The 2-year yield went further above 5% on Wednesday despite Powell’s efforts to clarify the Fed’s thinking, by telling the House committee that policy makers haven’t made any decisions about their March meeting, are not on a “preset path,” and still have potentially important data coming up in the next two weeks — including Friday’s U.S. jobs report for February and next week’s consumer and producer price indexes.

After Powell’s testimony ended on Wednesday, the 3-month T-bill rate BX:TMUBMUSD03M jumped to 5%, while the 6-month T-bill rate BX:TMUBMUSD06M went up to 5.28%.

The 2s/10s spread first went below zero last April, only to un-invert again for a few months before dropping further into negative territory since June and July. It is just one of more than 40 Treasury-market spreads that were below zero as of Wednesday, but is regarded as one of the few with a reasonably reliable record of predicting recessions, albeit with a one-year lag on average and at least one false signal in the past.

Via phone, Graff said that “I don’t think the power of yield-curve inversion as a signal has changed at all. Every slowdown and every cycle is a little different so how it plays out is a little different. But that signal is just as powerful and accurate as ever. I think the economy is going to slow meaningfully in the second half of this year, but not fall into recession until 2024.” Facet has been overweight on healthcare and established technology companies with higher profit margins, lower debt levels and less variability in their earnings than in the past, he said.

The Fed chairman’s focus on the need for higher rates came as Senate lawmakers repeatedly asked him on Tuesday whether interest rates are the only tool available to policy makers for controlling inflation. Powell replied that interest rates are the main tool, demurring from an opportunity to discuss the Fed’s quantitative tightening process — or shrinking of the central bank’s $8.34 trillion balance sheet — in more detail.

QT was once seen as a supplement to rate increases, with one economist at the Fed’s Atlanta branch estimating that a $2.2 trillion passive roll-off of nominal Treasury securities over three years would be equivalent to a 74-basis-point rate hike during turbulent times.

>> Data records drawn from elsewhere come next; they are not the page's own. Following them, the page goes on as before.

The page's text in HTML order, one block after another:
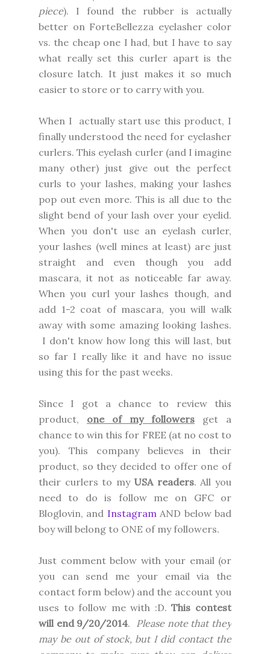
piece). I found the rubber is actually
better on ForteBellezza eyelasher color
vs. the cheap one I had, but I have to say
what really set this curler apart is the
closure latch. It just makes it so much
easier to store or to carry with you.
When I actually start use this product, I
finally understood the need for eyelasher
curlers. This eyelash curler (and I imagine
many other) just give out the perfect
curls to your lashes, making your lashes
pop out even more. This is all due to the
slight bend of your lash over your eyelid.
When you don't use an eyelash curler,
your lashes (well mines at least) are just
straight and even though you add
mascara, it not as noticeable far away.
When you curl your lashes though, and
add 1-2 coat of mascara, you will walk
away with some amazing looking lashes.
I don't know how long this will last, but
so far I really like it and have no issue
using this for the past weeks.
Since I got a chance to review this
product, one of my followers get a
chance to win this for FREE (at no cost to
you). This company believes in their
product, so they decided to offer one of
their curlers to my USA readers. All you
need to do is follow me on GFC or
Bloglovin, and InstagramAND below bad
boy will belong to ONE of my followers.
Just comment below with your email (or
you can send me your email via the
contact form below) and the account you
uses to follow me with :D.This contest
will end 9/20/2014. Please note that they
may be out of stock, but I did contact the

But tinkering with QT now and accelerating the pace of that process would be a “can of worms the Fed doesn’t really want to open,” said Marios Hadjikyriacos, senior investment analyst at Cyprus-based multiasset brokerage XM. That would “drain excess liquidity out of the system and tighten financial conditions faster, helping to transmit the stance of monetary more effectively, but the scars of the ‘taper tantrum’ and the 2019 repo crisis have made Fed officials wary of deploying this tool in an active manner.”

See: The secret to stocks’ success so far in 2023? An unexpected $1 trillion liquidity boost by central banks.

According to Facet’s Graff, last year’s bond-market crisis in England — when a surprising large package of tax cuts from the U.K. government triggered tumult and led to an emergency intervention by the Bank of England — may also be playing a factor in the Fed’s thinking.

“If the Fed got too aggressive with QT, it might have unpredictable outcomes,” Graff said. “And given that the Fed hasn’t said anything about it, the market has kind of forgotten about quantitative tightening as a tool, honestly, right or wrong.”